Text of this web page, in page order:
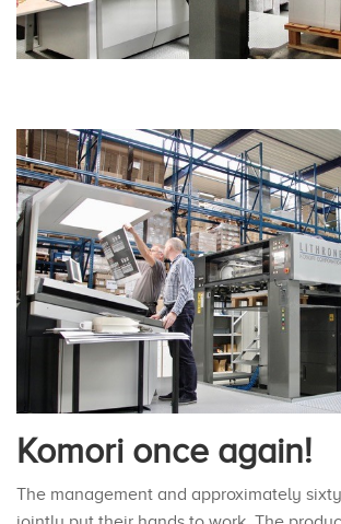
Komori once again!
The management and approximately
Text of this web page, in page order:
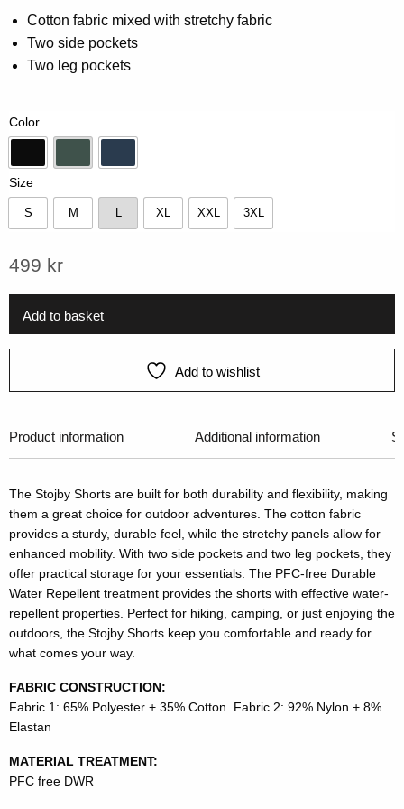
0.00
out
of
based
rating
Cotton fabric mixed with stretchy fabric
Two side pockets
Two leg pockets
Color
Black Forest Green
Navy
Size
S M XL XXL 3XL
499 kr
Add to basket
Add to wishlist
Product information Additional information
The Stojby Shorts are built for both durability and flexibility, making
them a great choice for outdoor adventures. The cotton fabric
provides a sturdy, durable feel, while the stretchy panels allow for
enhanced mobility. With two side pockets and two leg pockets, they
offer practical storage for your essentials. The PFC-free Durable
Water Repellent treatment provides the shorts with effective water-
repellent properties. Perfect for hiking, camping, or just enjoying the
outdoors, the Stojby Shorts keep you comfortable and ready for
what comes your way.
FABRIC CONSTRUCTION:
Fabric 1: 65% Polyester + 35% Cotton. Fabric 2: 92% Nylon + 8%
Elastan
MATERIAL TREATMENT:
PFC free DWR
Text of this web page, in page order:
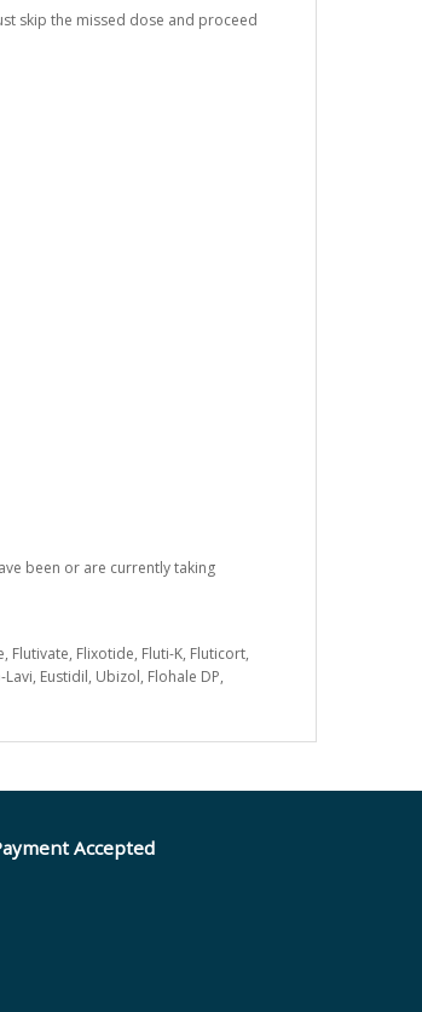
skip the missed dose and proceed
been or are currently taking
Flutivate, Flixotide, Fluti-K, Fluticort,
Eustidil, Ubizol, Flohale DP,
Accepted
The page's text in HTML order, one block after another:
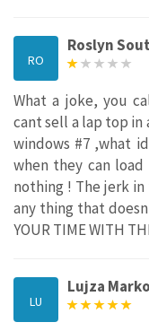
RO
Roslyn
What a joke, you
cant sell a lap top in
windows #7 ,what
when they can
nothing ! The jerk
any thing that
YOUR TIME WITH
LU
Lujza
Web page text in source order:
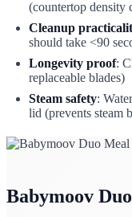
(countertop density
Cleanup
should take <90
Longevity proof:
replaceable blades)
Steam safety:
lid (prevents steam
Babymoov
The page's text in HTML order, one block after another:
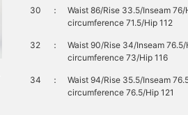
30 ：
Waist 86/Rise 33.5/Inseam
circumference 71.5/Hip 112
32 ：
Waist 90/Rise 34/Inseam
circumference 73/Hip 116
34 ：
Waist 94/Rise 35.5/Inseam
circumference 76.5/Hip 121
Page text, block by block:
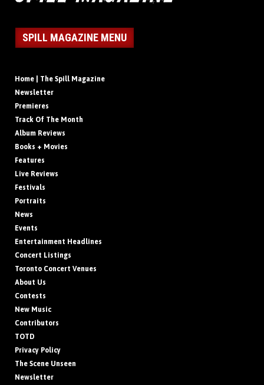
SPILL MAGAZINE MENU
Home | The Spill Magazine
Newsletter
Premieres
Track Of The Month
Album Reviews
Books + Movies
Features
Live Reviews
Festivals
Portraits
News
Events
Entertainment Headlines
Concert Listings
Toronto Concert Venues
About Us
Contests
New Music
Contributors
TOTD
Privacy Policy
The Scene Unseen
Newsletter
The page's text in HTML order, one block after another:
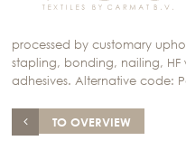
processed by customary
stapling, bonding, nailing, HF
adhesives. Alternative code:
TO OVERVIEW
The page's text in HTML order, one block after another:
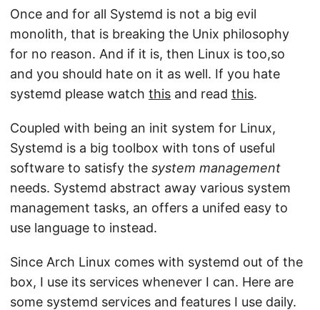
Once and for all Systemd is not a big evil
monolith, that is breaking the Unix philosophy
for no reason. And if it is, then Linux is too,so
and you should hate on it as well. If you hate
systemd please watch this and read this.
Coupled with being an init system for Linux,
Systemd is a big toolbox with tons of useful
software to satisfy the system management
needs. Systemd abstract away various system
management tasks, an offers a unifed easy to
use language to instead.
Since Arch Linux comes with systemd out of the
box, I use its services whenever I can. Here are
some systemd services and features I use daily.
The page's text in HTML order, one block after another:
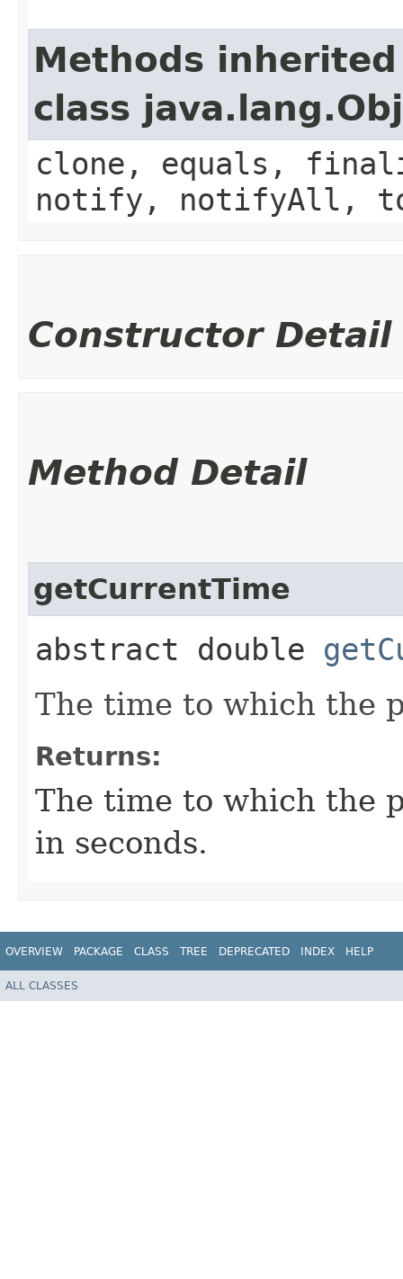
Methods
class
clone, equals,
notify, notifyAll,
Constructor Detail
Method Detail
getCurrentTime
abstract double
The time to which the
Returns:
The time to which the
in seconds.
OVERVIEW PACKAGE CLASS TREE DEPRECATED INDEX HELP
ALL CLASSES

━━━━━━━━━━━━━━━━━━━━━━━━━━━━━━

## DIRECTIONS
Copy each entry exactly, with no pictures.

## RESULT OF THIS TASK
Text of this web page, in page order:
Komori once again!
The management and approximately
Text of this web page, in page order:
0.00
out
of
based
rating
Cotton fabric mixed with stretchy fabric
Two side pockets
Two leg pockets
Color
Black Forest Green
Navy
Size
S M XL XXL 3XL
499 kr
Add to basket
Add to wishlist
Product information Additional information
The Stojby Shorts are built for both durability and flexibility, making
them a great choice for outdoor adventures. The cotton fabric
provides a sturdy, durable feel, while the stretchy panels allow for
enhanced mobility. With two side pockets and two leg pockets, they
offer practical storage for your essentials. The PFC-free Durable
Water Repellent treatment provides the shorts with effective water-
repellent properties. Perfect for hiking, camping, or just enjoying the
outdoors, the Stojby Shorts keep you comfortable and ready for
what comes your way.
FABRIC CONSTRUCTION:
Fabric 1: 65% Polyester + 35% Cotton. Fabric 2: 92% Nylon + 8%
Elastan
MATERIAL TREATMENT:
PFC free DWR
Text of this web page, in page order:
skip the missed dose and proceed
been or are currently taking
Flutivate, Flixotide, Fluti-K, Fluticort,
Eustidil, Ubizol, Flohale DP,
Accepted
The page's text in HTML order, one block after another:
RO
Roslyn
What a joke, you
cant sell a lap top in
windows #7 ,what
when they can
nothing ! The jerk
any thing that
YOUR TIME WITH
LU
Lujza
Web page text in source order:
(countertop density
Cleanup
should take <90
Longevity proof:
replaceable blades)
Steam safety:
lid (prevents steam
Babymoov
The page's text in HTML order, one block after another:
30 ：
Waist 86/Rise 33.5/Inseam
circumference 71.5/Hip 112
32 ：
Waist 90/Rise 34/Inseam
circumference 73/Hip 116
34 ：
Waist 94/Rise 35.5/Inseam
circumference 76.5/Hip 121
Page text, block by block:
SPILL MAGAZINE MENU
Home | The Spill Magazine
Newsletter
Premieres
Track Of The Month
Album Reviews
Books + Movies
Features
Live Reviews
Festivals
Portraits
News
Events
Entertainment Headlines
Concert Listings
Toronto Concert Venues
About Us
Contests
New Music
Contributors
TOTD
Privacy Policy
The Scene Unseen
Newsletter
The page's text in HTML order, one block after another:
processed by customary
stapling, bonding, nailing, HF
adhesives. Alternative code:
TO OVERVIEW
The page's text in HTML order, one block after another:
Once and for all Systemd is not a big evil
monolith, that is breaking the Unix philosophy
for no reason. And if it is, then Linux is too,so
and you should hate on it as well. If you hate
systemd please watch this and read this.
Coupled with being an init system for Linux,
Systemd is a big toolbox with tons of useful
software to satisfy the system management
needs. Systemd abstract away various system
management tasks, an offers a unifed easy to
use language to instead.
Since Arch Linux comes with systemd out of the
box, I use its services whenever I can. Here are
some systemd services and features I use daily.
The page's text in HTML order, one block after another:
Methods
class
clone, equals,
notify, notifyAll,
Constructor Detail
Method Detail
getCurrentTime
abstract double
The time to which the
Returns:
The time to which the
in seconds.
OVERVIEW PACKAGE CLASS TREE DEPRECATED INDEX HELP
ALL CLASSES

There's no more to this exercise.